Elgin knew the man was dying inside, his life shattered and crumbling down around him. He knew he was being asked to destroy the tape recording, which was the only evidence of his wife’s misdeeds. He also knew he’d make the same illegal suggestion if the tables were turned.

“I’m sorry, man. It’s not up to me anymore.” He placed an arm around Kelly’s shoulders as they watched Tommy being led from the room. “Are you okay, babe?”

“Yes.” Her mind was on the past: A time when friendship between her and Tommy was taken for granted, as something that simply was and would always be. Then her thoughts flashed back to the present. “What took you so long?” she asked, only mildly annoyed now that the danger had passed. “Del Rio had a gun in my ribs.”

“I know,” he said, quickly placing a gentle kiss of love and relief to her furrowed brow. “And I had a sharpshooter on the roof across the street who couldn’t get a clear shot at him because you were in the way. I had to create a diversion to draw him away from you.”

“That’s something else I want to talk to you about. What’s the big idea of using my grandfather as a decoy? You shouldn’t have dragged him in on all this. He could have been hurt.”

“Are you kidding me? Those two old coots can smell a good fight brewing thirty miles away. From the moment Del Rio entered the bar, I was on the other side of the door holding the two of them off.”

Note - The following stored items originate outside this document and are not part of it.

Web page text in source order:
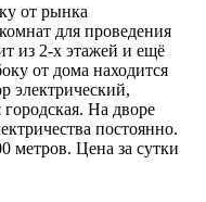
от рынка
для проведения
из 2-х этажей и ещё
от дома находится
электрический,
На дворе
постоянно.
метров. Цена за сутки
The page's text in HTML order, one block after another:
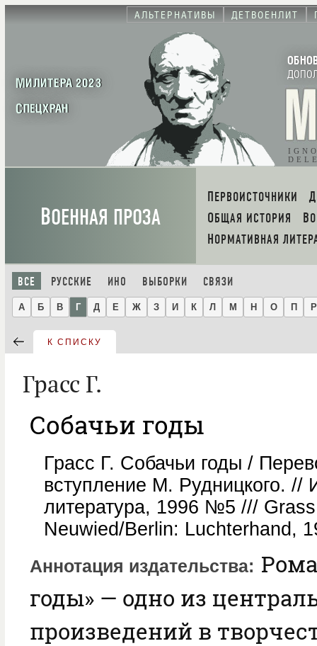
АЛЬТЕРНАТИВЫ ДЕТВОЕНЛИТ
МИЛИТЕРА 2023
СПЕЦХРАН
ВОЕННАЯ ПРОЗА
ПЕРВОИСТОЧНИКИ
ОБЩАЯ ИСТОРИЯ
НОРМАТИВНАЯ
ВСЕ РУССКИЕ ИНО ВЫБОРКИ СВЯЗИ
А Б В Г Д Е Ж З И К Л М Н О П Р
К СПИСКУ
Грасс Г.
Собачьи годы
Грасс Г. Собачьи годы /
вступление М. Рудницкого. //
литература, 1996 №5 ///
Neuwied/Berlin: Luchterhand,
Аннотация издательства
годы» — одно из
произведений в
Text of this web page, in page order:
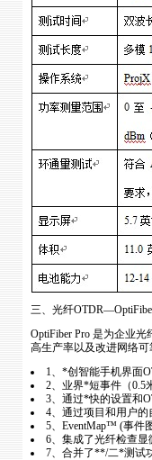
三、光纤
OptiFiber Pro 是为企业
高生产率以及改进网络可
1、 *创智能手机界面
2、业界*短事件（0.5
3、通过*快的设置和
4、通过项目和用户
5、EventMap™ (事件
6、集成了光纤检查
7、合并了**/二*测试
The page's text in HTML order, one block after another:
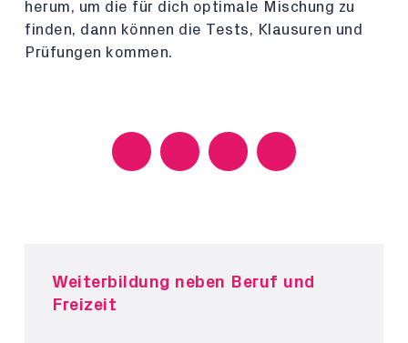
herum, um die für dich optimale Mischung zu
finden, dann können die Tests, Klausuren und
Prüfungen kommen.
Weiterbildung neben Beruf und
Freizeit
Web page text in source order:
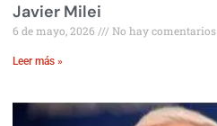
Javier Milei
6 de mayo, 2026 No hay comentarios
Leer más »
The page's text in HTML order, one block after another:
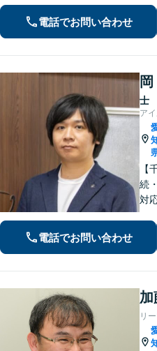
イ
電話でお問い合わせ
士
ア
【
続
対
の
最
電話でお問い合わせ
加
リ
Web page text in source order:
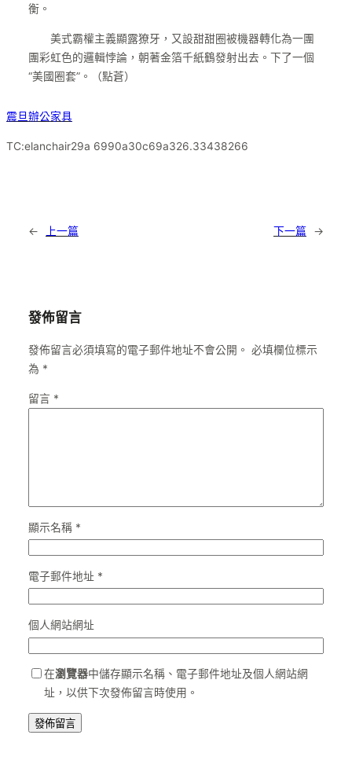
衡。
美式霸權主義顯露獠牙，又設甜甜圈被機器轉化為一團
團彩虹色的邏輯悖論，朝著金箔千紙鶴發射出去。下了一個
“美國圈套”。（點蒼）
震旦辦公家具
TC:elanchair29a 6990a30c69a326.33438266
← 上一篇 下一篇 →
發佈留言
發佈留言必須填寫的電子郵件地址不會公開。 必填欄位標示
為 *
留言 *
顯示名稱 *
電子郵件地址 *
個人網站網址
在瀏覽器中儲存顯示名稱、電子郵件地址及個人網站網
址，以供下次發佈留言時使用。
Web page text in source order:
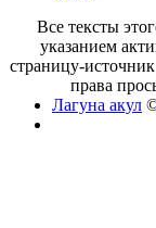
Все тексты
указанием
страницу-
права
Лагуна акул
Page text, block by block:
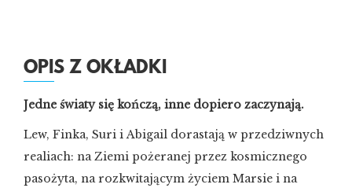
OPIS Z OKŁADKI
Jedne światy się kończą, inne dopiero zaczynają.
Lew, Finka, Suri i Abigail dorastają w przedziwnych
realiach: na Ziemi pożeranej przez kosmicznego
pasożyta, na rozkwitającym życiem Marsie i na
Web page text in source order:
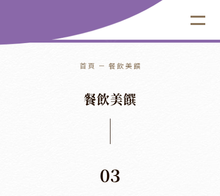
首頁 餐飲美饌
餐飲美饌
03
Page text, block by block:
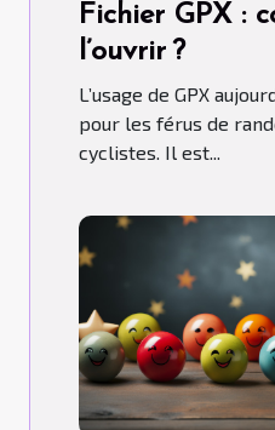
Fichier GPX :
l’ouvrir ?
L’usage de GPX
pour les férus de
cyclistes. Il est...
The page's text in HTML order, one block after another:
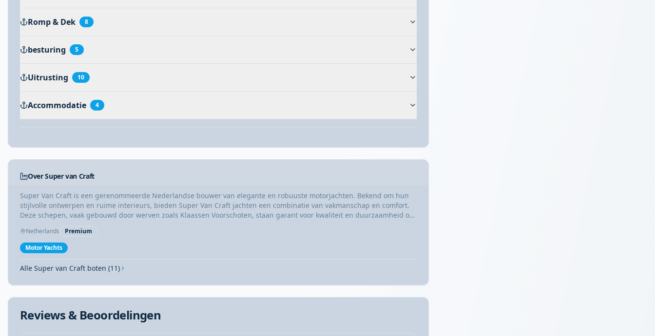
Romp & Dek 8
besturing 5
Uitrusting 10
Accommodatie 4
Over Super van Craft
Super Van Craft is een gerenommeerde Nederlandse bouwer van elegante en robuuste motorjachten. Bekend om hun
stijlvolle ontwerpen en ruime interieurs, bieden Super Van Craft jachten een combinatie van vakmanschap en comfort.
Deze schepen, vaak gebouwd door werven zoals Klaassen Voorschoten, staan garant voor kwaliteit en duurzaamheid op
Netherlands
Premium
Motor Yachts
Alle Super van Craft boten (11)
Reviews & Beoordelingen
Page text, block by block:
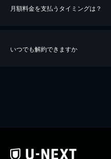
※40％ポイント還元の対象は、クレジット
月額料金を支払うタイミングは？
いつでも解約できますか
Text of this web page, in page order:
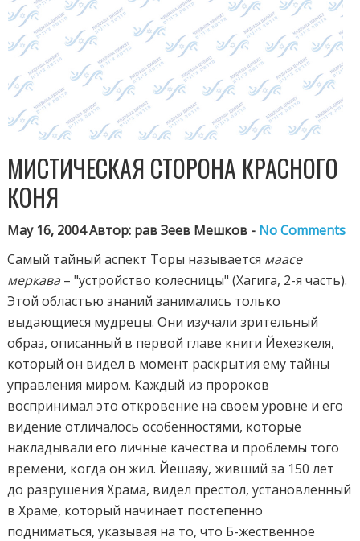
МИСТИЧЕСКАЯ СТОРОНА КРАСНОГО
КОНЯ
May 16, 2004 Автор: рав Зеев Мешков - No Comments
Самый тайный аспект Торы называется маасе
меркава – "устройство колесницы" (Хагига, 2-я часть).
Этой областью знаний занимались только
выдающиеся мудрецы. Они изучали зрительный
образ, описанный в первой главе книги Йехезкеля,
который он видел в момент раскрытия ему тайны
управления миром. Каждый из пророков
воспринимал это откровение на своем уровне и его
видение отличалось особенностями, которые
накладывали его личные качества и проблемы того
времени, когда он жил. Йешаяу, живший за 150 лет
до разрушения Храма, видел престол, установленный
в Храме, который начинает постепенно
подниматься, указывая на то, что Б-жественное
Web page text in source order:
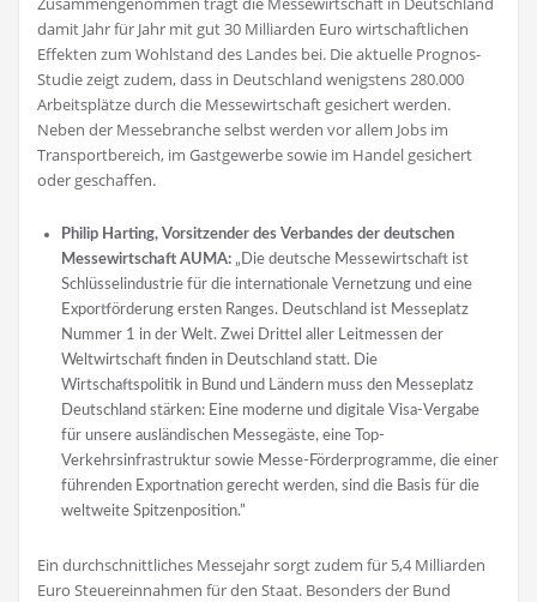
damit Jahr für Jahr mit gut 30 Milliarden Euro wirtschaftlichen
Effekten zum Wohlstand des Landes bei. Die aktuelle Prognos-
Studie zeigt zudem, dass in Deutschland wenigstens 280.000
Arbeitsplätze durch die Messewirtschaft gesichert werden.
Neben der Messebranche selbst werden vor allem Jobs im
Transportbereich, im Gastgewerbe sowie im Handel gesichert
oder geschaffen.
Philip Harting, Vorsitzender des Verbandes der deutschen
Messewirtschaft AUMA: „Die deutsche Messewirtschaft ist
Schlüsselindustrie für die internationale Vernetzung und eine
Exportförderung ersten Ranges. Deutschland ist Messeplatz
Nummer 1 in der Welt. Zwei Drittel aller Leitmessen der
Weltwirtschaft finden in Deutschland statt. Die
Wirtschaftspolitik in Bund und Ländern muss den Messeplatz
Deutschland stärken: Eine moderne und digitale Visa-Vergabe
für unsere ausländischen Messegäste, eine Top-
Verkehrsinfrastruktur sowie Messe-Förderprogramme, die einer
führenden Exportnation gerecht werden, sind die Basis für die
weltweite Spitzenposition.”
Ein durchschnittliches Messejahr sorgt zudem für 5,4 Milliarden
Euro Steuereinnahmen für den Staat. Besonders der Bund
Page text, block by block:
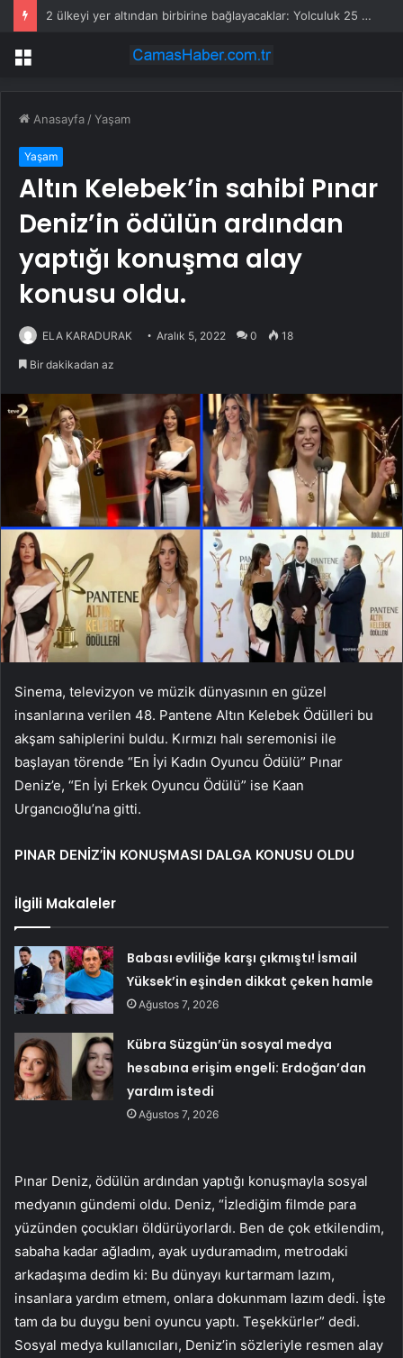
2 ülkeyi yer altından birbirine bağlayacaklar: Yolculuk 25 dakikaya düşecek
Menü
Anasayfa /Yaşam
Yaşam
Altın Kelebek’in sahibi Pınar
Deniz’in ödülün ardından
yaptığı konuşma alay
konusu oldu.
ELA KARADURAK Aralık 5, 2022 0 18
Bir dakikadan az
Sinema, televizyon ve müzik dünyasının en güzel
insanlarına verilen 48. Pantene Altın Kelebek Ödülleri bu
akşam sahiplerini buldu. Kırmızı halı seremonisi ile
başlayan törende “En İyi Kadın Oyuncu Ödülü” Pınar
Deniz’e, “En İyi Erkek Oyuncu Ödülü” ise Kaan
Urgancıoğlu’na gitti.
PINAR DENİZ’İN KONUŞMASI DALGA KONUSU OLDU
İlgili Makaleler
Babası evliliğe karşı çıkmıştı! İsmail
Yüksek’in eşinden dikkat çeken hamle
Ağustos 7, 2026
Kübra Süzgün’ün sosyal medya
hesabına erişim engeli: Erdoğan’dan
yardım istedi
Ağustos 7, 2026
Pınar Deniz, ödülün ardından yaptığı konuşmayla sosyal
medyanın gündemi oldu. Deniz, “İzlediğim filmde para
yüzünden çocukları öldürüyorlardı. Ben de çok etkilendim,
sabaha kadar ağladım, ayak uyduramadım, metrodaki
arkadaşıma dedim ki: Bu dünyayı kurtarmam lazım,
insanlara yardım etmem, onlara dokunmam lazım dedi. İşte
tam da bu duygu beni oyuncu yaptı. Teşekkürler” dedi.
Sosyal medya kullanıcıları, Deniz’in sözleriyle resmen alay
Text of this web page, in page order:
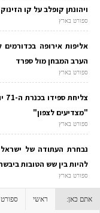
ויהונתן קופלב על קו הזינוק
ספורט בארץ
הערב המבחן מול ספרד
ספורט בארץ
"מצדיעים לצפון"
ספורט בארץ
נבחרת העתודה של ישראל
להיות בין שש הטובות
ספורט בארץ
אתם כאן: ראשי ספורט
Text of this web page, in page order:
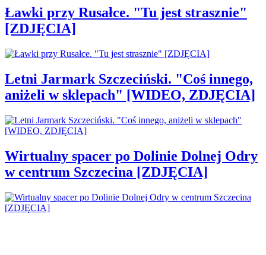
Ławki przy Rusałce. "Tu jest strasznie"
[ZDJĘCIA]
Letni Jarmark Szczeciński. "Coś innego,
aniżeli w sklepach" [WIDEO, ZDJĘCIA]
Wirtualny spacer po Dolinie Dolnej Odry
w centrum Szczecina [ZDJĘCIA]
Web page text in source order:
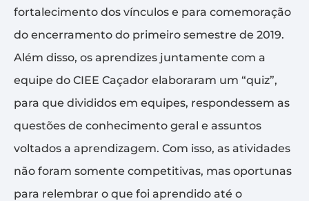
fortalecimento dos vínculos e para comemoração
do encerramento do primeiro semestre de 2019.
Além disso, os aprendizes juntamente com a
equipe do CIEE Caçador elaboraram um “quiz”,
para que divididos em equipes, respondessem as
questões de conhecimento geral e assuntos
voltados a aprendizagem. Com isso, as atividades
não foram somente competitivas, mas oportunas
para relembrar o que foi aprendido até o
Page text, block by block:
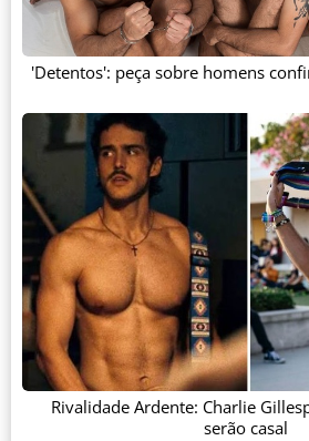
'Detentos': peça sobre homens
Rivalidade Ardente: Charlie
serão casal
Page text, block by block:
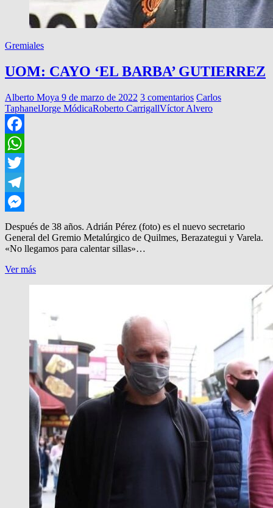
Gremiales
UOM: CAYO ‘EL BARBA’ GUTIERREZ
Alberto Moya 9 de marzo de 2022 3 comentarios Carlos
TaphanelJorge MódicaRoberto CarrigallVíctor Alvero
Facebook
WhatsApp
Twitter
Telegram
Messenger
Después de 38 años. Adrián Pérez (foto) es el nuevo secretario
General del Gremio Metalúrgico de Quilmes, Berazategui y Varela.
«No llegamos para calentar sillas»…
Ver másUOM:
GUTIERREZ
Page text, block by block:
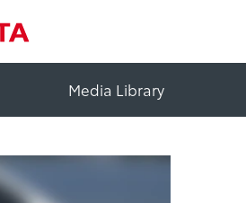
Media Library
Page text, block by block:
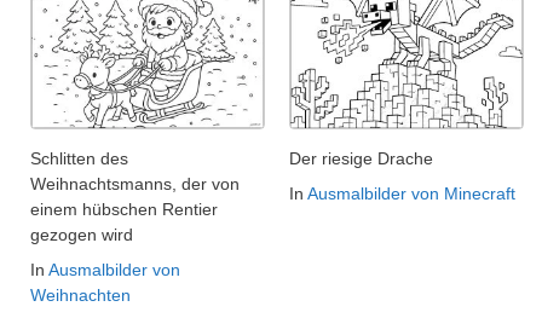
Schlitten des
Weihnachtsmanns, der von
einem hübschen Rentier
gezogen wird
In Ausmalbilder von
Weihnachten
Der riesige Drache
In Ausmalbilder von Minecraft
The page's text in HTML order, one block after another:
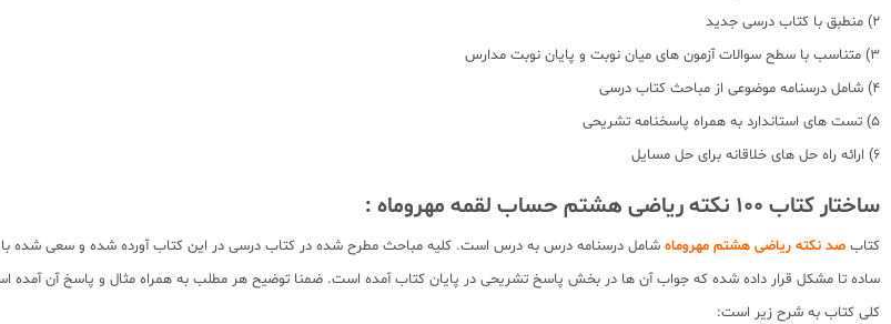
2) منطبق با کتاب درسی جدید
3) متناسب با سطح سوالات آزمون های میان نوبت و پایان نوبت مدارس
4) شامل درسنامه موضوعی از مباحث کتاب درسی
5) تست های استاندارد به همراه پاسخنامه تشریحی
6) ارائه راه حل های خلاقانه برای حل مسایل
ساختار کتاب 100 نکته ریاضی هشتم حساب لقمه مهروماه :
کتاب صد نکته ریاضی هشتم مهروماه شامل درسنامه درس به درس است. کلیه مباحث مطرح شده در کتاب درسی در این کتاب آورده شده و سعی شده با
ساده تا مشکل قرار داده شده که جواب آن ها در بخش پاسخ تشریحی در پایان کتاب آمده است. ضمنا توضیح هر مطلب به همراه مثال و پاسخ آن
کلی کتاب به شرح زیر است:

“Ah. It was exciting, Kelly girl,” Mike said from the serving side of the bar. He plunked a glass of whiskey down in front of each of them, then held up a glass of his own brand of bourbon. “Here’s to the force…even though it ain’t what it used to be.” He downed his tea in one gulp and continued talking. “Hell, in my day we’da shot the bugger comin’ through the window. There’s always time later to figure out answers to all the questions.”

“Is that how he got in then? Through a window?” Kelly asked.

Your bedroom window,” Elgin said, sipping on his whiskey, hoping it would settle his nerves. Coming so close to losing her a third time had him frazzled. “My guess is that he came back to finish what he started in the stairwell, heard the recording, and came down here. We saw him go in. I thought you’d be safe enough with Shaw, even if he did discover the first wire, but Del Rio was a whole other story.”

“Shoulda shot him,” Mike grumbled, moving down the bar to toast the night with Bailey. “Bet you never thought to see the day when you’d be helpin’ cops instead of runnin’ from ’em.”

Bailey displayed a rare toothy grin and lowered his eyes in mock chagrin.

Elgin smiled at the two old men, but there was a sober, concerned expression in his eyes when he turned to look at Kelly.

“Del Rio tried to kill me?” she asked, as if she were finding it hard to believe, even of Del Rio.

“He was identified as the same man seen running from here the other night.”

She shook her head dazedly, overwhelmed by the night’s events and revelations.

“I have to go,” he said, knowing it wasn’t necessary to tell her why. “Will you be able to get some sleep? There’s a paramedic on standby outside. He might have something you can take.”

“No, I’m okay, really. I want to do whatever I can for Angie and the kids, but once they’re settled…” Her voice trailed off as she thought of the Shaw family, split up and in pain.

“You were right about Tommy,” Elgin said.

“That’s small consolation considering that he’ll have to go to jail, anyway, for concealing evidence. And Angie…” She couldn’t speak aloud her fears for Angie.

“I’m sorry, babe,” he said, a comforting arm around her shoulders. He kissed her lightly and gave her a small, encouraging smile. Then he followed Del Rio and the other officers out of the bar.